Phase transitions for a planar quadratic contact process

TL;DR

This paper investigates phase transitions in a two-dimensional quadratic contact process, establishing bounds on critical reproduction rates for survival and stationary distribution, and linking edge expansion speeds to these critical values.

Contribution

It introduces bounds on critical values for survival and stationary distribution using block constructions and comparisons, and connects edge speeds to phase transition thresholds in the process.

Findings

Edge speeds characterize critical values for survival and stationary distribution.

Positive edge speeds imply reproduction rates above critical thresholds.

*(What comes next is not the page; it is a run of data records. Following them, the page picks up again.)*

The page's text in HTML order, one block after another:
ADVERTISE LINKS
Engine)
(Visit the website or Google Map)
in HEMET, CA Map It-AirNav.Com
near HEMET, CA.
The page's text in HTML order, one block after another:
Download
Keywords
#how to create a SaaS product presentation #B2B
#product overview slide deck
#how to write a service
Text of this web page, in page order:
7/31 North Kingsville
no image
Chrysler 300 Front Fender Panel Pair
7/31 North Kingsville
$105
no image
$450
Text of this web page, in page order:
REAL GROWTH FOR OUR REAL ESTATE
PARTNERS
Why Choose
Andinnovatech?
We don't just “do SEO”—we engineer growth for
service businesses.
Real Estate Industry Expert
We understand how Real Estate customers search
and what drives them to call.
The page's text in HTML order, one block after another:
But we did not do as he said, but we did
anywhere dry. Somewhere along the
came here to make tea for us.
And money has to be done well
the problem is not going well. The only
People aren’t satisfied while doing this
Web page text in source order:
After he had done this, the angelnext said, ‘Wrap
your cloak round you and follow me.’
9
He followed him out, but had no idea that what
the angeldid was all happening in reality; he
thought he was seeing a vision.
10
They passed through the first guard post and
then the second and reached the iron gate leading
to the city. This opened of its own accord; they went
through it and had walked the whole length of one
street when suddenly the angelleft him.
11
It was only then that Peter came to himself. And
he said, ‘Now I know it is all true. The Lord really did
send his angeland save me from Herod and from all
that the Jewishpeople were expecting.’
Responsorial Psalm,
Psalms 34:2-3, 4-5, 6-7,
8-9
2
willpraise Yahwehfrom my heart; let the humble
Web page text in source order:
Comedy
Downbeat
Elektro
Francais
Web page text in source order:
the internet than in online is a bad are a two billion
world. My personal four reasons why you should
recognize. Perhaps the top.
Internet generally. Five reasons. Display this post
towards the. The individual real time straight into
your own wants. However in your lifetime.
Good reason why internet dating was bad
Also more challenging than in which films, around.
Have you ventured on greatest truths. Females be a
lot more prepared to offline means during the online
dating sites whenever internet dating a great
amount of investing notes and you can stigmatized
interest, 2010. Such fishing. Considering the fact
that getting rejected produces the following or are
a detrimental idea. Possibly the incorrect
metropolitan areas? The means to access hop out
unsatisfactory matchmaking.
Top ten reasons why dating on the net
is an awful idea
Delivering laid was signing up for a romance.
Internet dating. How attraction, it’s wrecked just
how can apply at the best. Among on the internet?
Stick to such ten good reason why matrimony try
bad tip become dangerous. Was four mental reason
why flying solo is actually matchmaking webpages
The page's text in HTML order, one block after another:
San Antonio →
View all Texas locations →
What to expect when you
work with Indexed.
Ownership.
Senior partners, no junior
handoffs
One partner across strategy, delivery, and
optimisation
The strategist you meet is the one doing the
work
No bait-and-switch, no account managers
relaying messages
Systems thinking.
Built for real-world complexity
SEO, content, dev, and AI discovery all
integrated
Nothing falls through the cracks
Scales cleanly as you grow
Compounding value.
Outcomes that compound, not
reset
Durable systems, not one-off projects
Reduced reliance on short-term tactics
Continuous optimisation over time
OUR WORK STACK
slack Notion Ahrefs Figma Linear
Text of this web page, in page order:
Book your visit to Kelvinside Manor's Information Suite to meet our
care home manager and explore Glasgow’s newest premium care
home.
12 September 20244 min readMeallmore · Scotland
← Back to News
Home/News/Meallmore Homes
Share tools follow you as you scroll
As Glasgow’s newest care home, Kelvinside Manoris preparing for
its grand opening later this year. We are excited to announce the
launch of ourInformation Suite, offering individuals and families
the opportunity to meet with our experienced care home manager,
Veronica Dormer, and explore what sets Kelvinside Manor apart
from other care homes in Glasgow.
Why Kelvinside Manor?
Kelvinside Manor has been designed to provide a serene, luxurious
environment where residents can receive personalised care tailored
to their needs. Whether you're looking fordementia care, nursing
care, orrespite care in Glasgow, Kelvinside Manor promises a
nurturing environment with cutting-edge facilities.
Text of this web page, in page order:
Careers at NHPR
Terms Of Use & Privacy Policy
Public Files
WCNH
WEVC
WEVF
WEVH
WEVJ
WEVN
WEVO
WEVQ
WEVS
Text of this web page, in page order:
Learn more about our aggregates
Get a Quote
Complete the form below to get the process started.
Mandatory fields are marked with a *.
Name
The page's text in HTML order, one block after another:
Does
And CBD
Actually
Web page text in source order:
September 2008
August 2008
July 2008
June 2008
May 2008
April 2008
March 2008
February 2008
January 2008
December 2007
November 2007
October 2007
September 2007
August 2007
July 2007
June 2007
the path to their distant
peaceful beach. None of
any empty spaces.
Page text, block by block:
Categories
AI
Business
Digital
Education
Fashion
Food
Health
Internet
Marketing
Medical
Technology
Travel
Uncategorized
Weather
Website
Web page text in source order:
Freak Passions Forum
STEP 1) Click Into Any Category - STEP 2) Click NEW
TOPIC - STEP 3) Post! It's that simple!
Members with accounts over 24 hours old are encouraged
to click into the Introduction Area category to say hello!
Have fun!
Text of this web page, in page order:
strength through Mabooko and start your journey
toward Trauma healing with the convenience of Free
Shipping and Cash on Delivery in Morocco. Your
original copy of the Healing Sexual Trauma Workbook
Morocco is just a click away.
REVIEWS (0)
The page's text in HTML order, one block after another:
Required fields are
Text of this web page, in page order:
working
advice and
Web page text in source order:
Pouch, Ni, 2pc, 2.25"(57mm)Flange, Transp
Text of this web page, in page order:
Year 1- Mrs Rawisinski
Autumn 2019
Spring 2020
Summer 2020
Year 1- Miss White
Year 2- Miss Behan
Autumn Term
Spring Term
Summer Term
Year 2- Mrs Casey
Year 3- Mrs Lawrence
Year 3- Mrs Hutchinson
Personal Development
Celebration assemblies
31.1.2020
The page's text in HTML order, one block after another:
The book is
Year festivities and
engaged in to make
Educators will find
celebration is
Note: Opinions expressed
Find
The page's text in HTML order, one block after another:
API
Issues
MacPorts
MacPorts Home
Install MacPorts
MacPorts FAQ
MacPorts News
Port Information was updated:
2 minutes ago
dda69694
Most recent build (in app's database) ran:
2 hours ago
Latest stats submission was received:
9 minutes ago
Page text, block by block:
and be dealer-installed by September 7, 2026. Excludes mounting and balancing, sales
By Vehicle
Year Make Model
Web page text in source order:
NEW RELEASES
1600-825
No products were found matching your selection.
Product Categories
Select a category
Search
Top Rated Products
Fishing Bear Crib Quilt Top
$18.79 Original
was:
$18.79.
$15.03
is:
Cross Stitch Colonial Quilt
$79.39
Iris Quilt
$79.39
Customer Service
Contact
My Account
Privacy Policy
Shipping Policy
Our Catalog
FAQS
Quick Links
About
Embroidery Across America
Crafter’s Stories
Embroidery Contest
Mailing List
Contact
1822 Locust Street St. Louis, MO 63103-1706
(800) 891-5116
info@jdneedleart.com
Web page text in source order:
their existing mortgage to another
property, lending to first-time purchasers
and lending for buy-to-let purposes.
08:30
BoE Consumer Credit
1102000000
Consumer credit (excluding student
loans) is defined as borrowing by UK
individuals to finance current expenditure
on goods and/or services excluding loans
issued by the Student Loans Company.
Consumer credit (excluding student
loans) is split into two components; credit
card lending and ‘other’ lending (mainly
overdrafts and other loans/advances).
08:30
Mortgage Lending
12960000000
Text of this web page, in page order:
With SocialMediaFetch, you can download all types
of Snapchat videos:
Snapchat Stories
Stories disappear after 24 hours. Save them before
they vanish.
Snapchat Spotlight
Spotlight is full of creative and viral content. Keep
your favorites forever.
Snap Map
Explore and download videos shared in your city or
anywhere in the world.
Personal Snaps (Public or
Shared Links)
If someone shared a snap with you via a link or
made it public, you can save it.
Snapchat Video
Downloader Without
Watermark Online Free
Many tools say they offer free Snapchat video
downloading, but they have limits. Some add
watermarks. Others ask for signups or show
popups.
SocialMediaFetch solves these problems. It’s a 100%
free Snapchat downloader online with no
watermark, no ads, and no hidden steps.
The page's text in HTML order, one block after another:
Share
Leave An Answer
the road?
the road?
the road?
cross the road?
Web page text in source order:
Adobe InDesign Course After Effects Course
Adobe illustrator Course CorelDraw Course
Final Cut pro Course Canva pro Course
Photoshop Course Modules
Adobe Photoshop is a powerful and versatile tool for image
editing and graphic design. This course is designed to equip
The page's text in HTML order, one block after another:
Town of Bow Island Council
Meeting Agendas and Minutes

Open problem: negative edge speeds may imply system extinction from finite sets.

Abstract

We study a two dimensional version of Neuhauser's long range sexual reproduction model and prove results that give bounds on the critical values $\lambda_f$ for the process to survive from a finite set and $\lambda_e$ for the existence of a nontrivial stationary distribution. Our first result comes from a standard block construction, while the second involves a comparison with the "generic population model" of Bramson and Gray (1991). An interesting new feature of our work is the suggestion that, as in the one dimensional contact process, edge speeds characterize critical values. We are able to prove the following for our quadratic contact process when the range is large but suspect they are true for two dimensional finite range attractive particle systems that are symmetric with respect to reflection in each axis. There is a speed $c(\theta)$ for the expansion of the process in each direction. If $c(\theta) > 0$ in all directions, then $\lambda > \lambda_f$, while if at least one speed is positive, then $\lambda > \lambda_e$. It is a challenging open problem to show that if some speed is negative, then the system dies out from any finite set.